William Edward "Billy" Cotton (6 May 1899 – 25 March 1969) was an English band leader and entertainer, one of the few whose orchestras survived the British dance band era. Cotton is now mainly remembered as a 1950s and 1960s radio and television personality, but his musical career had begun in the 1920s. In his younger years Billy Cotton was also an amateur footballer (soccer player) for Brentford F.C. (and later, for the then Athenian league club Wimbledon F.C.), an accomplished racing driver and the owner of a Gipsy Moth, which he piloted himself.
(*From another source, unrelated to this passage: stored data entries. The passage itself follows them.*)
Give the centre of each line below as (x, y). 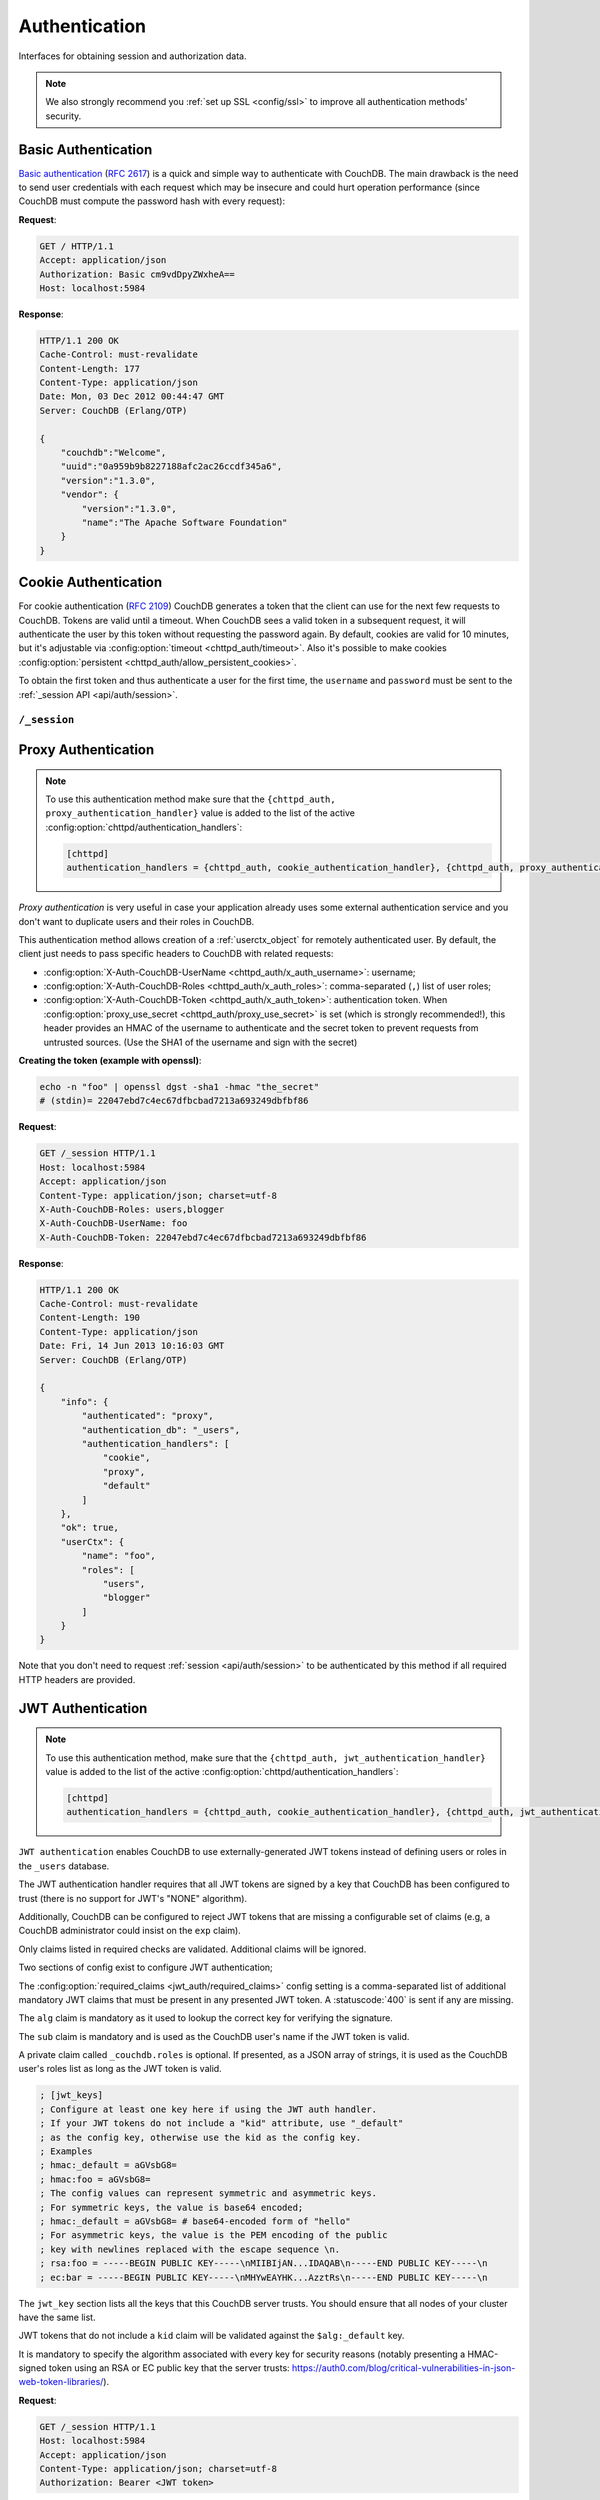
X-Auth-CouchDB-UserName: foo (113, 1223)
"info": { (84, 1401)
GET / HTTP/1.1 (76, 246)
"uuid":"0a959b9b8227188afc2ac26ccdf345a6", (171, 466)
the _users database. (64, 1866)
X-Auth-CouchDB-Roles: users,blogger (132, 1209)
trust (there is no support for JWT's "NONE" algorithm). (133, 1898)
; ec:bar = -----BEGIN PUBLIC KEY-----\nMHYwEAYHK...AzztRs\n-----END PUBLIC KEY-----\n (264, 2277)
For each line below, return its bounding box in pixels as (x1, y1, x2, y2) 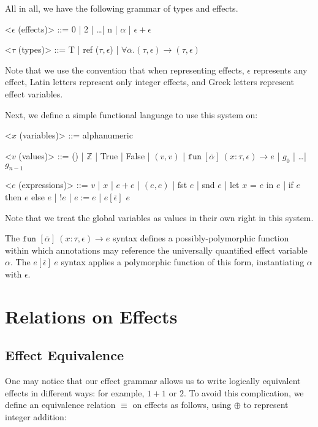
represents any (253, 63, 308, 76)
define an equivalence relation (5, 398, 116, 411)
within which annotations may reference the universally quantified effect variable (5, 243, 308, 256)
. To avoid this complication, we (183, 386, 304, 399)
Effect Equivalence (5, 346, 124, 365)
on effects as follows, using (132, 398, 232, 411)
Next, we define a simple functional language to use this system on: (5, 108, 258, 121)
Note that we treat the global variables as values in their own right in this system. (5, 211, 314, 224)
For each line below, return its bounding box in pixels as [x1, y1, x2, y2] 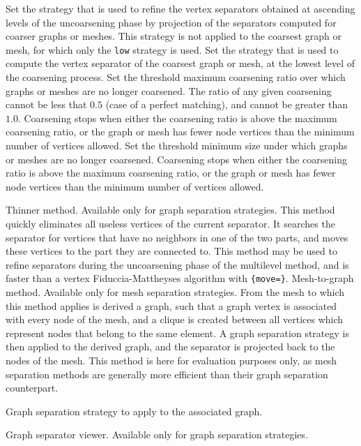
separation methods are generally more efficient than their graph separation [6, 366, 328, 381]
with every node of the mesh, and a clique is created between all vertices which [6, 312, 344, 327]
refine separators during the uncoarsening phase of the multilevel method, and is [6, 257, 349, 272]
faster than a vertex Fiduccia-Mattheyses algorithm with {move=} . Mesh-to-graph [6, 271, 354, 285]
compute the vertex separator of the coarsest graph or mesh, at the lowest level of [6, 56, 355, 70]
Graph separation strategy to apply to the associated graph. [6, 403, 263, 418]
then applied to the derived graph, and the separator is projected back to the [6, 339, 335, 354]
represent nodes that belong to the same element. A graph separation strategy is [6, 325, 349, 340]
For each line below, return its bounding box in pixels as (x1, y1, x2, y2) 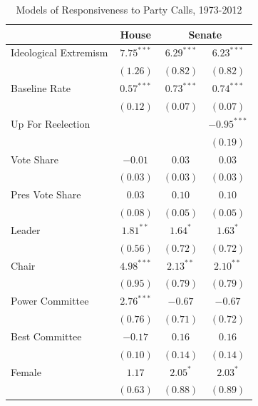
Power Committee (11, 293, 89, 308)
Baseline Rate (11, 81, 71, 96)
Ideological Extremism (11, 45, 108, 60)
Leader (11, 222, 41, 237)
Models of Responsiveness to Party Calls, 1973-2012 (16, 2, 242, 16)
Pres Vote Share (11, 187, 81, 202)
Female (11, 364, 41, 379)
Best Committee (11, 328, 82, 343)
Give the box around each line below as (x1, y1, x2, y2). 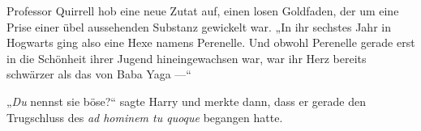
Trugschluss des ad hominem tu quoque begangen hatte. (6, 108, 283, 125)
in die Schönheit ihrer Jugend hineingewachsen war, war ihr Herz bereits (6, 49, 367, 66)
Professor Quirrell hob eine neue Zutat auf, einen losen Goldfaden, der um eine (6, 2, 399, 19)
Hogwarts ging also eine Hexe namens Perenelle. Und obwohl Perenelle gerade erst (6, 34, 415, 51)
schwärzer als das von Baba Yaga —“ (6, 65, 191, 82)
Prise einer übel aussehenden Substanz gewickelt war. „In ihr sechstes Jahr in (6, 18, 391, 35)
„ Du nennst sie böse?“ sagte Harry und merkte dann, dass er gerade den (6, 92, 366, 109)
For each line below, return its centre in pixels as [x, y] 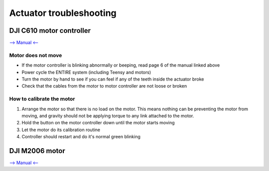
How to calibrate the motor [42, 99]
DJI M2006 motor [37, 151]
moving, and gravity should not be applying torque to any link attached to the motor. [108, 116]
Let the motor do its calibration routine [61, 130]
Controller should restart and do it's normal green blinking [81, 137]
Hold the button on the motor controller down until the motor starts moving [98, 123]
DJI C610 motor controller [50, 31]
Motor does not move [36, 55]
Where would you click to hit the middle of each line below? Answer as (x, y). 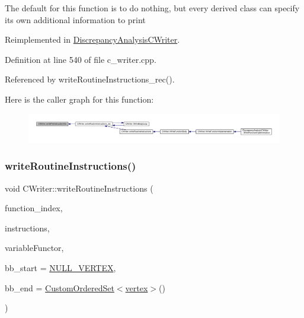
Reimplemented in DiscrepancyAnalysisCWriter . (92, 39)
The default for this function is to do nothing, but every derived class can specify (152, 8)
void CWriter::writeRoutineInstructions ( (79, 188)
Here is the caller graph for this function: (79, 99)
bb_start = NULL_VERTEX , (60, 268)
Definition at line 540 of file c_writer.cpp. (81, 59)
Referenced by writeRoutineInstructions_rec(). (90, 79)
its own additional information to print (75, 19)
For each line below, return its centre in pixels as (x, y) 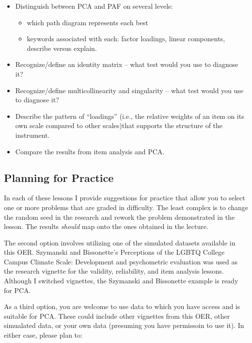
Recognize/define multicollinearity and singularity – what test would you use (129, 90)
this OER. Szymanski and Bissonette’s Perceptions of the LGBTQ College (114, 252)
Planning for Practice (59, 177)
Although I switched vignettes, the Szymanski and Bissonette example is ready (121, 281)
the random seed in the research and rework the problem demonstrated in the (119, 217)
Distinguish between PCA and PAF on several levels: (94, 6)
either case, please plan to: (43, 335)
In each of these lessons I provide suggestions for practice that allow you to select (125, 198)
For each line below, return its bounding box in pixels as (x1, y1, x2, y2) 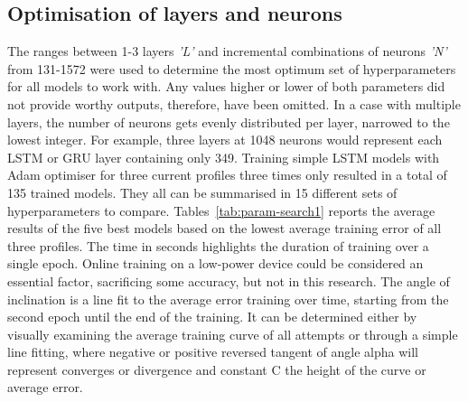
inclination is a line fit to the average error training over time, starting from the (7, 289, 449, 308)
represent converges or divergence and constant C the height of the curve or (7, 360, 426, 379)
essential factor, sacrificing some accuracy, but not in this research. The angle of (7, 271, 450, 290)
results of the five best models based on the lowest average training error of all (7, 219, 442, 238)
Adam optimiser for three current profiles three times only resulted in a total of (7, 165, 447, 184)
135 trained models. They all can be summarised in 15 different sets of (7, 182, 398, 201)
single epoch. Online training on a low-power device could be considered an (7, 254, 424, 273)
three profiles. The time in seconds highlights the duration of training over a (7, 236, 429, 255)
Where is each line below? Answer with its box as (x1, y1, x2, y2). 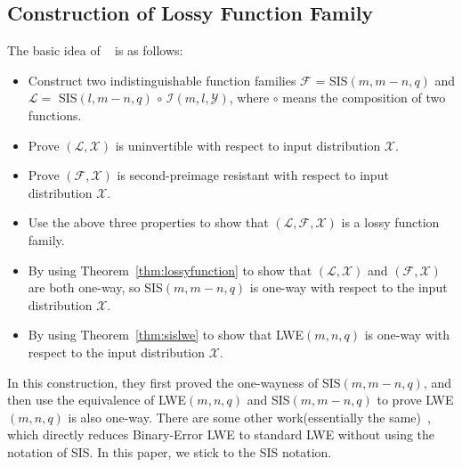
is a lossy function (341, 213, 440, 232)
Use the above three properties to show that (28, 213, 269, 232)
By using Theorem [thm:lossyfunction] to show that (28, 260, 312, 279)
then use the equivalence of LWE (7, 390, 187, 409)
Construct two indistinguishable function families (28, 70, 296, 89)
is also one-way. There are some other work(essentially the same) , (68, 407, 431, 426)
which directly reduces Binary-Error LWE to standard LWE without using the (7, 425, 435, 444)
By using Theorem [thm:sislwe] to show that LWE (28, 325, 304, 344)
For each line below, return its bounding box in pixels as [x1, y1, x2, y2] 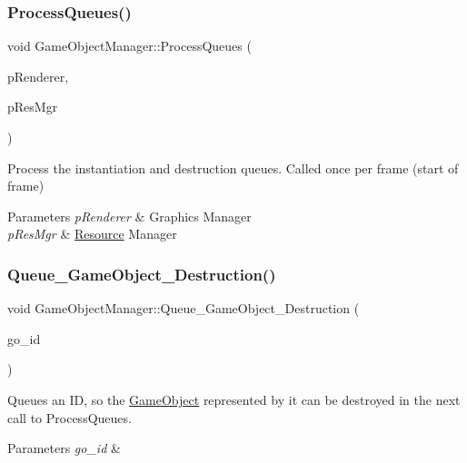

His autobiography, I Did It My Way, was published in 1970, a year after his death.

Born in Smith Square, London, to Joseph and Susan Cotton, Cotton was a choirboy and started his musical career as a drummer. He enlisted in the Royal Fusiliers by falsifying his age and saw service in the First World War in Malta and Egypt, before landing at Gallipoli in the middle of an artillery barrage. He was recommended for a commission and learned to fly Bristol Fighter aircraft. Not yet 19 years old, he flew solo for the first time in 1918, on the day the Royal Flying Corps became the Royal Air Force. After the end of the war, in the early 1920s, he worked at several jobs, including as a bus driver, before setting up his own orchestra, the London Savannah Band, in 1924.

At first a conventional dance band, the London Savannah Band gradually tended towards music hall/vaudeville entertainment, introducing visual and verbal humour in between songs. Famous musicians who played in Billy Cotton's band during the 1920s and 1930s included Arthur Rosebery, Syd Lipton and Nat Gonella. The band was also noted for their African American trombonist and tap dancer, Ellis Jackson. Their signature tune was "Somebody Stole My Gal", and they made numerous commercial recordings for Decca.